Performance of Different Models

In this section, the performance of several models is given for reference. The results shown in the following table were measured on a Xilinx® ZCU102 board with three B4096 cores with 16 threads running at 287 MHz.

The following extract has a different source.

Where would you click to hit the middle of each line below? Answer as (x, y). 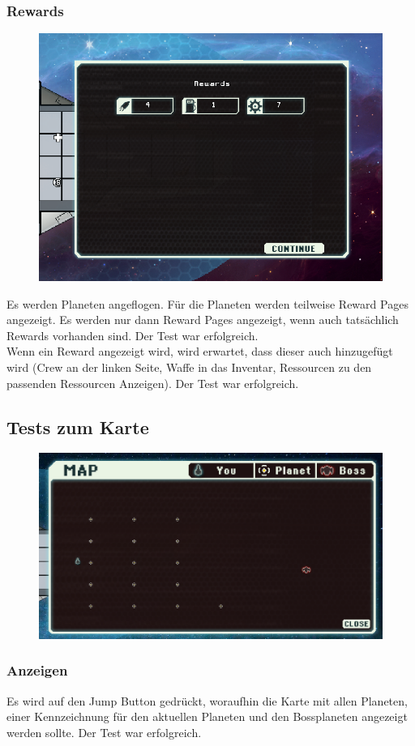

Table 14. Performance of Different Models
Network Model Workload (GOPs per image) Input Image Resolution Accuracy (DPU)2 Frame per second (FPS)
Inception-v1 3.2 224*224 Top-1: 0.6954 452.4
ResNet50 7.7 224*224 Top-1: 0.7338 163.4
MobileNet_v2 0.6 299*299 Top-1: 0.6352 587.2
SSD_ADAS_VEHICLE1 6.3 480*360 mAP: 0.4190 306.2
SSD_ADAS_PEDESTRIAN1 5.9 640*360 mAP: 0.5850 279.2
SSD_MobileNet_v2 6.6 480*360 mAP: 0.2940 124.7
YOLO-V3-VOC 65.4 416*416 mAP: 0.8153 43.6
YOLO-V3_ADAS1 5.5 512*256 mAP: 0.5301 239.7
  1. These models were pruned by the Vitis AI Optimizer.
  2. Accuracy values are obtained using 8-bit quantization.

Unsupported Models

Some models in a specific DPU architecture may not be supported due to a large feature map size. Following is a list of unsupported models in different architectures:

Table 15. Unsupported Models in Different DPU Architectures
DPU Architecture Unsupported models
B512 inception_resnet_v2_tf
vgg_16_tf
vgg_19_tf
mobilenet_edge_1_0_tf
facerec_resnet20
facerec_resnet64
facerec-resnet20_mixed_pt
pmg_pt
B800 vgg_16_tf
vgg_19_tf
facerec_resnet20
facerec_resnet64
facerec-resnet20_mixed_pt
B1024 inception_resnet_v2_tf
vgg_16_tf
vgg_19_tf
mobilenet_edge_1_0_tf
facerec_resnet20
facerec_resnet64
facerec-resnet20_mixed_pt
pmg_pt
B1152 vgg_16_tf
vgg_19_tf
B1600 vgg_16_tf
vgg_19_tf
facerec_resnet20
facerec_resnet64
facerec-resnet20_mixed_pt
B2304 vgg_16_tf
vgg_19_tf
B3136 vgg_16_tf
vgg_19_tf

I/O Bandwidth Requirements

When different neural networks run on the DPU, the I/O bandwidth requirement will change depending on which neural network is currently being executed. Even the I/O bandwidth requirement of different layers in one neural network are different. The I/O bandwidth requirements for some neural networks, averaged by layer, have been tested with one DPU core running at full speed. The peak and average I/O bandwidth requirements of three different neural networks are shown in the table below. The table only shows the number of two commonly used DPU architectures (B1152 and B4096).
Note: When multiple DPU cores run in parallel, each core might not be able to run at full speed due to the I/O bandwidth limitations.
Table 16. I/O Bandwidth Requirements for B1152 and B4096
Network Model B1152 B4096
Peak (MB/s) Average (MB/s) Peak (MB/s) Average (MB/s)
Inception-v1 1704 890 4626 2474
ResNet50 2052 1017 5298 3132
SSD ADAS VEHICLE 1516 684 5724 2049
YOLO-V3-VOC 2076 986 6453 3290

If one DPU core needs to run at full speed, the peak I/O bandwidth requirement shall be met. The I/O bandwidth is mainly used for accessing data though the AXI master interfaces (DPU0_M_AXI_DATA0 and DPU0_M_AXI_DATA1).